第二次爬虫实战--知乎

最新推荐文章于 2023-06-11 14:33:20 发布

李呵呵1997

最新推荐文章于 2023-06-11 14:33:20 发布

阅读量1.2k

点赞数 2

分类专栏：爬虫

本文链接：https://blog.csdn.net/chris_lee_hehe/article/details/70858875

版权

爬虫专栏收录该内容

4 篇文章 0 订阅

订阅专栏

对于知乎的爬取已经进行了一段时间了，这也是真正意义上的爬虫实战，我在这段时间学到了很多。在这片文章中想进行较详细的总结。

爬取思路：对于社交网络的爬取，我们一般利用用户的关注人和粉丝人去进行遍历，而遍历到下一层的用户时再去遍历这个用户的关注和粉丝列表，这样利用递归函数我们就能够爬取到大部分用户的信息。在我的代码中，我的主要思路是先把所有用户的ID放入一个列表，然后遍历这个列表再分别去收集每个用户的信息。

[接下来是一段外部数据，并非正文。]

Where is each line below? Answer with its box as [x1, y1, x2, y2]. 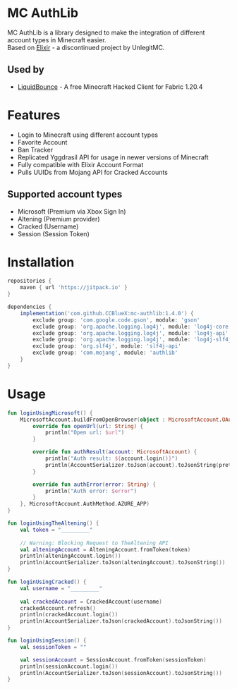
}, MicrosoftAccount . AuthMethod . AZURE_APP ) [20, 501, 150, 508]
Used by [7, 63, 44, 75]
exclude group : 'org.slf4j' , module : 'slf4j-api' [32, 343, 181, 350]
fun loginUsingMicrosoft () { [7, 409, 93, 417]
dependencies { [7, 303, 52, 311]
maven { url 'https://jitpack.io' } [20, 284, 128, 291]
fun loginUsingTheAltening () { [7, 520, 99, 527]
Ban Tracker [17, 145, 54, 154]
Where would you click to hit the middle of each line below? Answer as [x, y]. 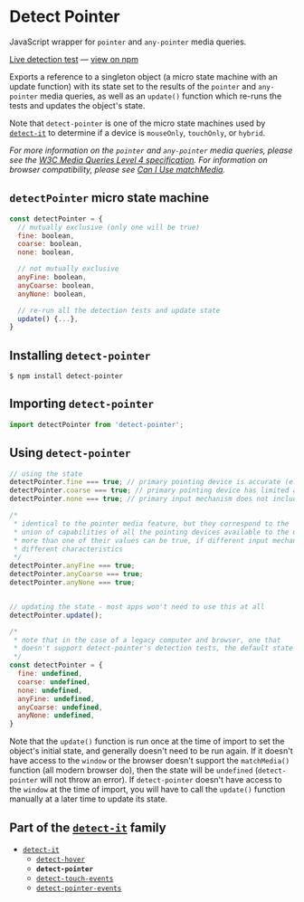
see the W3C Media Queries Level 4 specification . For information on [139, 159]
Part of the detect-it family [88, 827]
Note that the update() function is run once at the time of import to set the [147, 741]
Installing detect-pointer [80, 355]
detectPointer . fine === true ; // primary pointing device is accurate [145, 482]
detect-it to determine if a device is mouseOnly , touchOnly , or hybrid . [138, 132]
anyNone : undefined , [56, 716]
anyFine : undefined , [56, 698]

那么接下来让我们正式开始：

这里注意：我用的是python2，使用到的库函数以及模块有requests,json,BeautifulSoup,re,urllib2,sys,xlsxwriter,cookielib,time.

1.艰难的第一步：爬虫模拟登陆

最开始的时候尝试过免登陆爬取，因为现在有个发现-知乎，里面的内容是不需要登陆就可以查看的。但是如果不登陆，直接爬取html，爬出来的情况是只能看到粉丝或者关注人的前三个，之后就没了，它怎么实现了我也不知道......于是，开始尝试模拟登陆。

这里我们要用到requests和cookielib这两个库来对会话和cookie进行处理

关于相当厉害的requests大家可以看这里（官方文档）我主要说说cookielib这个库，cookielib模块的主要作用是提供可存储cookie的对象,coiokielib模块用到的对象主要有下面几个：CookieJar、FileCookieJar、MozillaCookieJar、LWPCookieJar。以下是详细的说明：

1、CookieJar ()：管理HTTP cookie值、存储HTTP请求生成的cookie、向传出的HTTP请求添加cookie的对象。整个cookie都存储在内存中，对CookieJar实例进行垃圾回收后cookie也将丢失。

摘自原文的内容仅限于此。